>>>>>
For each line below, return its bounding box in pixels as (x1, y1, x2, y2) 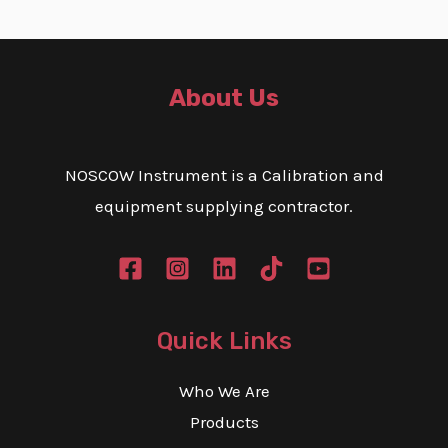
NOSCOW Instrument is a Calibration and (64, 164, 384, 185)
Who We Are (178, 380, 270, 401)
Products (189, 411, 259, 432)
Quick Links (156, 326, 292, 355)
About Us (169, 84, 279, 113)
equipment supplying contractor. (95, 195, 353, 216)
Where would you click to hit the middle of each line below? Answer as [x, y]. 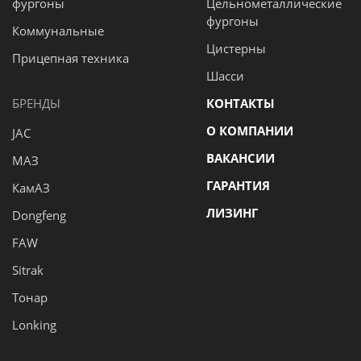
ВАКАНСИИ [241, 158]
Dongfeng [39, 215]
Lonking [34, 325]
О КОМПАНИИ [250, 131]
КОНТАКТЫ [241, 103]
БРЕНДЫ [36, 103]
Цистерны [236, 48]
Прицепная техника [71, 58]
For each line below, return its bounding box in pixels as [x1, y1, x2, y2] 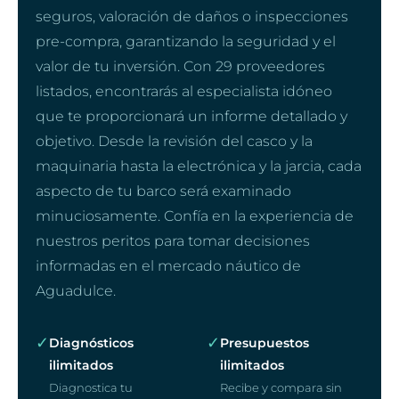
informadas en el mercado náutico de [36, 256, 301, 274]
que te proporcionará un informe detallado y [36, 107, 347, 125]
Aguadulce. [36, 281, 116, 299]
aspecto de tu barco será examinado [36, 182, 291, 199]
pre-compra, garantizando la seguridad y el [36, 32, 336, 50]
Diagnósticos [49, 334, 134, 351]
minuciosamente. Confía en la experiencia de [36, 207, 354, 224]
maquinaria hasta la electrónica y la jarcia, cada [36, 157, 362, 175]
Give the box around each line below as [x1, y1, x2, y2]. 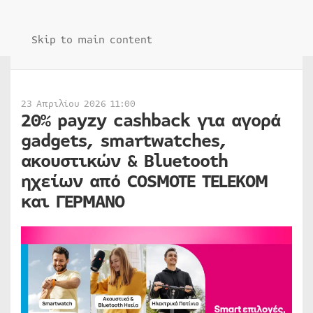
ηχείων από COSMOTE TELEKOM [21, 168, 268, 195]
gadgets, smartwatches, [21, 128, 226, 154]
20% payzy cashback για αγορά [21, 108, 280, 134]
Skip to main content [31, 32, 152, 48]
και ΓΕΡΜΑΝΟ [21, 189, 124, 215]
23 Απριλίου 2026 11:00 [21, 97, 136, 111]
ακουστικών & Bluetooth [21, 148, 228, 175]
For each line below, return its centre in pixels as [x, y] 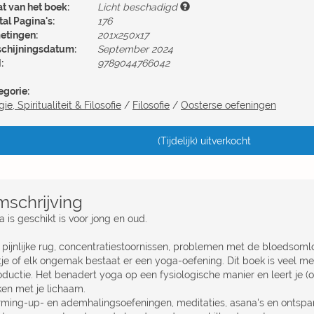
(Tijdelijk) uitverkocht [204, 141]
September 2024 [135, 49]
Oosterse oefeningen [228, 105]
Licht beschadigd [139, 7]
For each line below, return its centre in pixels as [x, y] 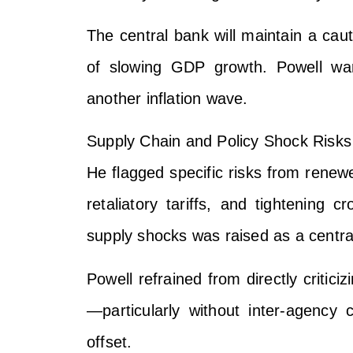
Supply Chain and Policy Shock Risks [219, 141]
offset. [110, 342]
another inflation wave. [167, 98]
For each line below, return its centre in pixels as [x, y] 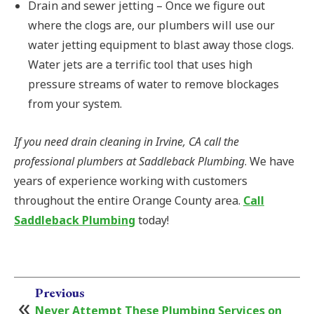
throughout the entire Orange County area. [129, 201]
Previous [60, 293]
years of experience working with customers [131, 181]
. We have [269, 162]
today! [152, 220]
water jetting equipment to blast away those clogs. [161, 45]
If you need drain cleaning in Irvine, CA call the [127, 142]
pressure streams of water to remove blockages [153, 84]
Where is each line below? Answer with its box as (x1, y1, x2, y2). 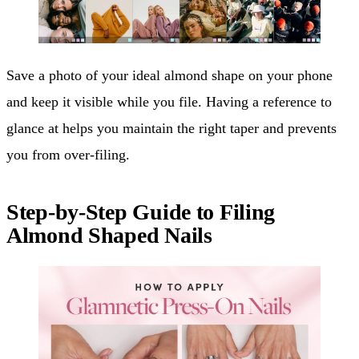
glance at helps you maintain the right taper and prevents (6, 120, 337, 137)
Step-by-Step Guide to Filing (6, 200, 276, 225)
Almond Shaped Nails (6, 223, 212, 248)
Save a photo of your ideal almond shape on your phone (6, 67, 333, 84)
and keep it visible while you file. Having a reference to (6, 94, 332, 111)
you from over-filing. (6, 147, 130, 163)
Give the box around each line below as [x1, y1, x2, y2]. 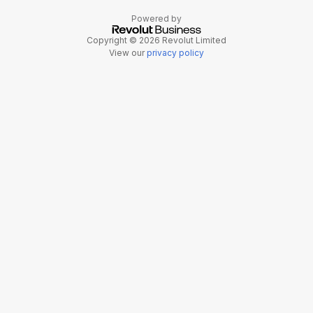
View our [109, 48, 147, 59]
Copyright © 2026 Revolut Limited [87, 35, 226, 46]
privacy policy [147, 48, 204, 59]
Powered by [131, 13, 182, 24]
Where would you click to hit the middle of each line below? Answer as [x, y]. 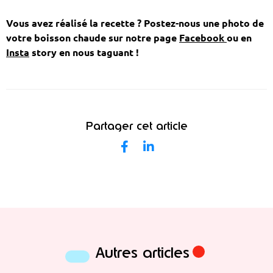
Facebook [203, 38]
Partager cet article [136, 126]
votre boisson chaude [57, 38]
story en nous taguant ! [84, 53]
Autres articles [143, 253]
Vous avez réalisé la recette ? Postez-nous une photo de [135, 23]
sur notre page [144, 38]
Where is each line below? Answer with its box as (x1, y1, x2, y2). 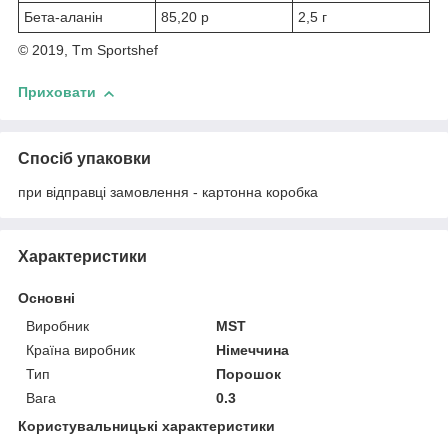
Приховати (18, 84, 96, 101)
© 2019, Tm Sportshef (18, 42, 158, 59)
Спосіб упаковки (18, 149, 151, 167)
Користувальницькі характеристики (18, 417, 275, 434)
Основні (18, 289, 75, 306)
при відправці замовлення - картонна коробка (18, 183, 318, 200)
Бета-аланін (24, 9, 103, 26)
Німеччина (216, 341, 290, 358)
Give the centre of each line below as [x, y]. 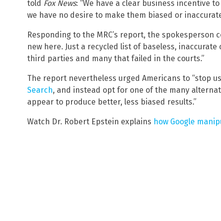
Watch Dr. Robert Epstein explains [90, 122]
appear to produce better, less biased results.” [112, 102]
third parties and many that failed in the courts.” [116, 59]
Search [40, 90]
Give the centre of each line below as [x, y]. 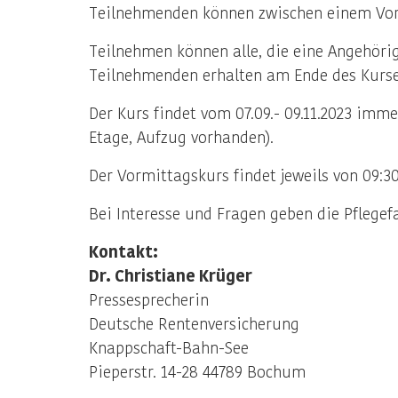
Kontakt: [123, 251]
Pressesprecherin [149, 299]
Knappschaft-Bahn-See [169, 347]
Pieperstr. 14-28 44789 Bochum [197, 371]
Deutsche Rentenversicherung [194, 323]
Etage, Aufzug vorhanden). [181, 136]
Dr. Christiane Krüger [171, 275]
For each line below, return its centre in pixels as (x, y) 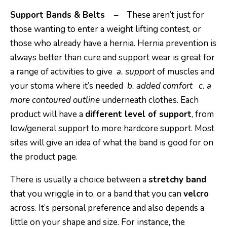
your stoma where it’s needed (68, 86)
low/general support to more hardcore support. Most (112, 129)
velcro (196, 194)
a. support (135, 72)
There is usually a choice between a (79, 180)
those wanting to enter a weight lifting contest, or (106, 29)
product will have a (48, 115)
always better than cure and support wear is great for (112, 58)
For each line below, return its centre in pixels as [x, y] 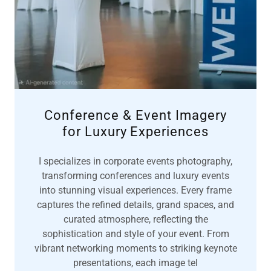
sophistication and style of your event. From [135, 234]
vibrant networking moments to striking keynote [135, 249]
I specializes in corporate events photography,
<<<<<
**Required action**: Quote the records above in full, dropping each picture.

**Worked solution**:
For each line below, return its bounding box in pixels as (x1, y1, x2, y2) 
NOSCOW Instrument is a Calibration and (64, 164, 384, 185)
Who We Are (178, 380, 270, 401)
Products (189, 411, 259, 432)
Quick Links (156, 326, 292, 355)
About Us (169, 84, 279, 113)
equipment supplying contractor. (95, 195, 353, 216)
Where would you click to hit the middle of each line below? Answer as [x, y]. 
ВАКАНСИИ [241, 158]
Dongfeng [39, 215]
Lonking [34, 325]
О КОМПАНИИ [250, 131]
КОНТАКТЫ [241, 103]
БРЕНДЫ [36, 103]
Цистерны [236, 48]
Прицепная техника [71, 58]
For each line below, return its bounding box in pixels as [x1, y1, x2, y2] 
informadas en el mercado náutico de [36, 256, 301, 274]
que te proporcionará un informe detallado y [36, 107, 347, 125]
Aguadulce. [36, 281, 116, 299]
aspecto de tu barco será examinado [36, 182, 291, 199]
pre-compra, garantizando la seguridad y el [36, 32, 336, 50]
Diagnósticos [49, 334, 134, 351]
minuciosamente. Confía en la experiencia de [36, 207, 354, 224]
maquinaria hasta la electrónica y la jarcia, cada [36, 157, 362, 175]
Give the box around each line below as [x1, y1, x2, y2]. 
ηχείων από COSMOTE TELEKOM [21, 168, 268, 195]
gadgets, smartwatches, [21, 128, 226, 154]
20% payzy cashback για αγορά [21, 108, 280, 134]
Skip to main content [31, 32, 152, 48]
και ΓΕΡΜΑΝΟ [21, 189, 124, 215]
23 Απριλίου 2026 11:00 [21, 97, 136, 111]
ακουστικών & Bluetooth [21, 148, 228, 175]
For each line below, return its centre in pixels as [x, y] 
(Tijdelijk) uitverkocht [204, 141]
September 2024 [135, 49]
Oosterse oefeningen [228, 105]
Licht beschadigd [139, 7]
For each line below, return its centre in pixels as [x, y] 
Supply Chain and Policy Shock Risks [219, 141]
offset. [110, 342]
another inflation wave. [167, 98]
For each line below, return its centre in pixels as [x, y] 
throughout the entire Orange County area. [129, 201]
Previous [60, 293]
years of experience working with customers [131, 181]
. We have [269, 162]
today! [152, 220]
water jetting equipment to blast away those clogs. [161, 45]
If you need drain cleaning in Irvine, CA call the [127, 142]
pressure streams of water to remove blockages [153, 84]
Where is each line below? Answer with its box as (x1, y1, x2, y2). 
glance at helps you maintain the right taper and prevents (6, 120, 337, 137)
Step-by-Step Guide to Filing (6, 200, 276, 225)
Almond Shaped Nails (6, 223, 212, 248)
Save a photo of your ideal almond shape on your phone (6, 67, 333, 84)
and keep it visible while you file. Having a reference to (6, 94, 332, 111)
you from over-filing. (6, 147, 130, 163)
Give the box around each line below as [x1, y1, x2, y2]. 
View our [109, 48, 147, 59]
Copyright © 2026 Revolut Limited [87, 35, 226, 46]
privacy policy [147, 48, 204, 59]
Powered by [131, 13, 182, 24]
Where would you click to hit the middle of each line below? Answer as [x, y]. 
Facebook [203, 38]
Partager cet article [136, 126]
votre boisson chaude [57, 38]
story en nous taguant ! [84, 53]
Autres articles [143, 253]
Vous avez réalisé la recette ? Postez-nous une photo de [135, 23]
sur notre page [144, 38]
Where is each line below? Answer with its box as (x1, y1, x2, y2). 
Приховати (18, 84, 96, 101)
© 2019, Tm Sportshef (18, 42, 158, 59)
Спосіб упаковки (18, 149, 151, 167)
Користувальницькі характеристики (18, 417, 275, 434)
Основні (18, 289, 75, 306)
при відправці замовлення - картонна коробка (18, 183, 318, 200)
Бета-аланін (24, 9, 103, 26)
Німеччина (216, 341, 290, 358)
Give the centre of each line below as [x, y]. 
Watch Dr. Robert Epstein explains [90, 122]
appear to produce better, less biased results.” [112, 102]
third parties and many that failed in the courts.” [116, 59]
Search [40, 90]
Give the centre of each line below as [x, y]. 
Kontakt: [123, 251]
Pressesprecherin [149, 299]
Knappschaft-Bahn-See [169, 347]
Pieperstr. 14-28 44789 Bochum [197, 371]
Deutsche Rentenversicherung [194, 323]
Etage, Aufzug vorhanden). [181, 136]
Dr. Christiane Krüger [171, 275]
For each line below, return its centre in pixels as (x, y) 
your stoma where it’s needed (68, 86)
low/general support to more hardcore support. Most (112, 129)
velcro (196, 194)
a. support (135, 72)
There is usually a choice between a (79, 180)
those wanting to enter a weight lifting contest, or (106, 29)
product will have a (48, 115)
always better than cure and support wear is great for (112, 58)
For each line below, return its centre in pixels as [x, y] 
sophistication and style of your event. From [135, 234]
vibrant networking moments to striking keynote [135, 249]
I specializes in corporate events photography,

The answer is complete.